Dataset excerpts
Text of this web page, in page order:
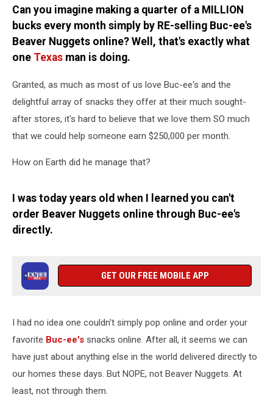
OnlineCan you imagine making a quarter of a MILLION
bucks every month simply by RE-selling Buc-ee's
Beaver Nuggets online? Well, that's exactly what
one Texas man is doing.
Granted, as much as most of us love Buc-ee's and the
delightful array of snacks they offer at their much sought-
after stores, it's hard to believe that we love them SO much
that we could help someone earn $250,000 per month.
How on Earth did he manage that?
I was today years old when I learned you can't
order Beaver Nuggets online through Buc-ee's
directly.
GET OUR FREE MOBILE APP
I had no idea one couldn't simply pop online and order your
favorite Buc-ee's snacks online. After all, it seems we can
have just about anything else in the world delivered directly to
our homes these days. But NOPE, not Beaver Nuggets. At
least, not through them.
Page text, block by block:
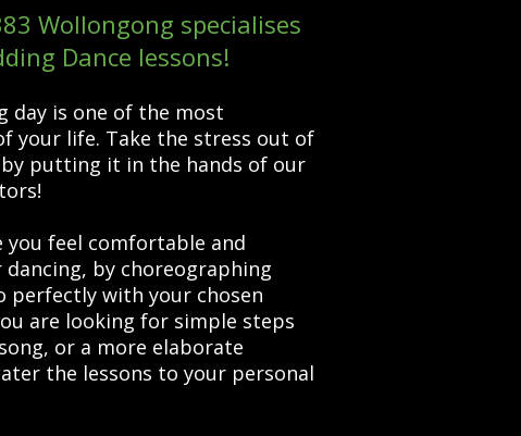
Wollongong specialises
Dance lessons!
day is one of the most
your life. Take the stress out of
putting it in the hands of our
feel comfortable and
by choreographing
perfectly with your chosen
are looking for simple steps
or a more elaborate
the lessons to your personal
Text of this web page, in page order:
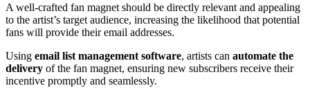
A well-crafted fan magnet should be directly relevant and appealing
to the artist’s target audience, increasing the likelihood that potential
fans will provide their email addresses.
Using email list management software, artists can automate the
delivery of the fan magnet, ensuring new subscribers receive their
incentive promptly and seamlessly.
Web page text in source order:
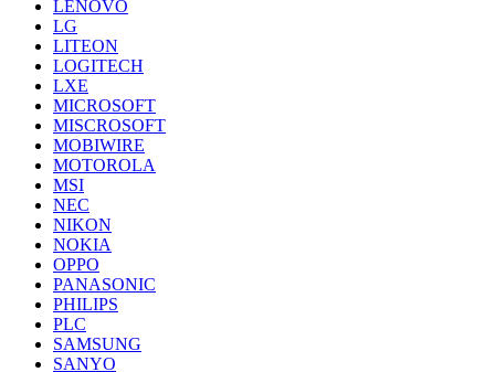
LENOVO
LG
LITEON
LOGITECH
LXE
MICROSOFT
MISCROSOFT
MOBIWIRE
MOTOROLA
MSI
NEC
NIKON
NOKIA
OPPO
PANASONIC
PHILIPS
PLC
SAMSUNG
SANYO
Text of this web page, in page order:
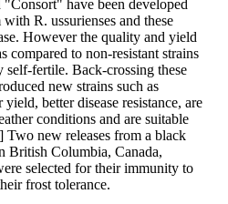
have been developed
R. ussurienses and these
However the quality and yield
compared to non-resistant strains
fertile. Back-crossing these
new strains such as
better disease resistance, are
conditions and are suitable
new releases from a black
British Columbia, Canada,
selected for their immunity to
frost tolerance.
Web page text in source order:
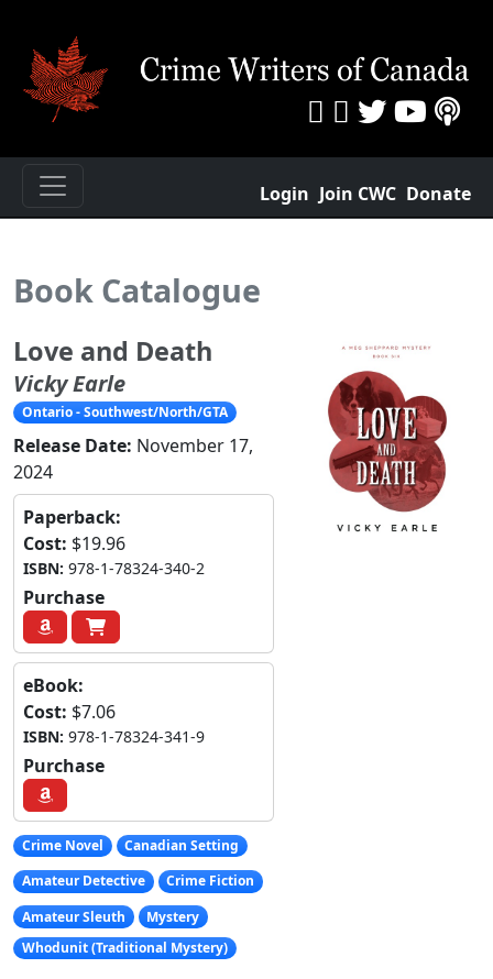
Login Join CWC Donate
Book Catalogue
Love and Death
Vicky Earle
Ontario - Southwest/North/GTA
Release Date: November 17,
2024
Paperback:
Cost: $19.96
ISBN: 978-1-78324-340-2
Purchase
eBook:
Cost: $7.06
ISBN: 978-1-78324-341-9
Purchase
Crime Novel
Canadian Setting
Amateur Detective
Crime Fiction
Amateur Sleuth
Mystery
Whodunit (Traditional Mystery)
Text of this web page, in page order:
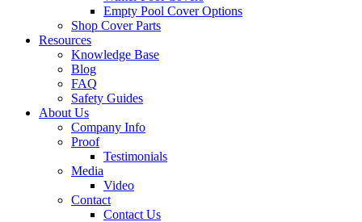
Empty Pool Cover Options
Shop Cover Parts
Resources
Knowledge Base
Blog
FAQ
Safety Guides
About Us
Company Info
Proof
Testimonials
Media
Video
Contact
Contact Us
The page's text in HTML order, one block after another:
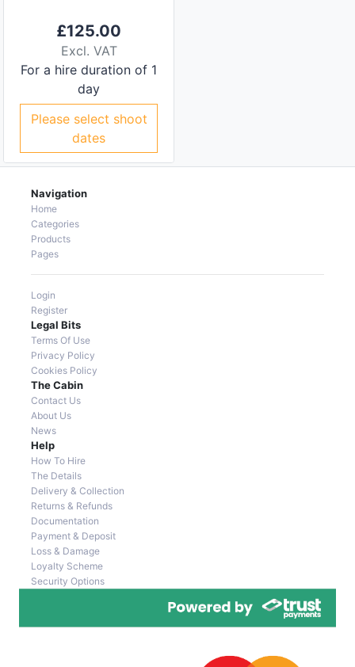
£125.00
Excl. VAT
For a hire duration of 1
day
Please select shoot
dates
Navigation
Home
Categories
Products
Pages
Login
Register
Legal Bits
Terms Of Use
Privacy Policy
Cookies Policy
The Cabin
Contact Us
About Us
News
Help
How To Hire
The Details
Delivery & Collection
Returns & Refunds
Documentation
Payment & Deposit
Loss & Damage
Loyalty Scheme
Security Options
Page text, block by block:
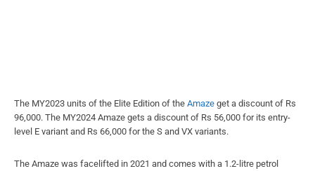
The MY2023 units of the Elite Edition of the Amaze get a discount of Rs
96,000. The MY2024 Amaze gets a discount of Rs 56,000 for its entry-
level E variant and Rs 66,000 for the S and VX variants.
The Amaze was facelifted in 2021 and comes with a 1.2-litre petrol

*YOUR OBJECTIVE*: Repeat each record exactly, with the pictures left out.

*SOLUTION TO THIS PROBLEM*:
Text of this web page, in page order:
OnlineCan you imagine making a quarter of a MILLION
bucks every month simply by RE-selling Buc-ee's
Beaver Nuggets online? Well, that's exactly what
one Texas man is doing.
Granted, as much as most of us love Buc-ee's and the
delightful array of snacks they offer at their much sought-
after stores, it's hard to believe that we love them SO much
that we could help someone earn $250,000 per month.
How on Earth did he manage that?
I was today years old when I learned you can't
order Beaver Nuggets online through Buc-ee's
directly.
GET OUR FREE MOBILE APP
I had no idea one couldn't simply pop online and order your
favorite Buc-ee's snacks online. After all, it seems we can
have just about anything else in the world delivered directly to
our homes these days. But NOPE, not Beaver Nuggets. At
least, not through them.
Page text, block by block:
Wollongong specialises
Dance lessons!
day is one of the most
your life. Take the stress out of
putting it in the hands of our
feel comfortable and
by choreographing
perfectly with your chosen
are looking for simple steps
or a more elaborate
the lessons to your personal
Text of this web page, in page order:
A well-crafted fan magnet should be directly relevant and appealing
to the artist’s target audience, increasing the likelihood that potential
fans will provide their email addresses.
Using email list management software, artists can automate the
delivery of the fan magnet, ensuring new subscribers receive their
incentive promptly and seamlessly.
Web page text in source order:
LENOVO
LG
LITEON
LOGITECH
LXE
MICROSOFT
MISCROSOFT
MOBIWIRE
MOTOROLA
MSI
NEC
NIKON
NOKIA
OPPO
PANASONIC
PHILIPS
PLC
SAMSUNG
SANYO
Text of this web page, in page order:
have been developed
R. ussurienses and these
However the quality and yield
compared to non-resistant strains
fertile. Back-crossing these
new strains such as
better disease resistance, are
conditions and are suitable
new releases from a black
British Columbia, Canada,
selected for their immunity to
frost tolerance.
Web page text in source order:
Login Join CWC Donate
Book Catalogue
Love and Death
Vicky Earle
Ontario - Southwest/North/GTA
Release Date: November 17,
2024
Paperback:
Cost: $19.96
ISBN: 978-1-78324-340-2
Purchase
eBook:
Cost: $7.06
ISBN: 978-1-78324-341-9
Purchase
Crime Novel
Canadian Setting
Amateur Detective
Crime Fiction
Amateur Sleuth
Mystery
Whodunit (Traditional Mystery)
Text of this web page, in page order:
Empty Pool Cover Options
Shop Cover Parts
Resources
Knowledge Base
Blog
FAQ
Safety Guides
About Us
Company Info
Proof
Testimonials
Media
Video
Contact
Contact Us
The page's text in HTML order, one block after another:
£125.00
Excl. VAT
For a hire duration of 1
day
Please select shoot
dates
Navigation
Home
Categories
Products
Pages
Login
Register
Legal Bits
Terms Of Use
Privacy Policy
Cookies Policy
The Cabin
Contact Us
About Us
News
Help
How To Hire
The Details
Delivery & Collection
Returns & Refunds
Documentation
Payment & Deposit
Loss & Damage
Loyalty Scheme
Security Options
Page text, block by block:
The MY2023 units of the Elite Edition of the Amaze get a discount of Rs
96,000. The MY2024 Amaze gets a discount of Rs 56,000 for its entry-
level E variant and Rs 66,000 for the S and VX variants.
The Amaze was facelifted in 2021 and comes with a 1.2-litre petrol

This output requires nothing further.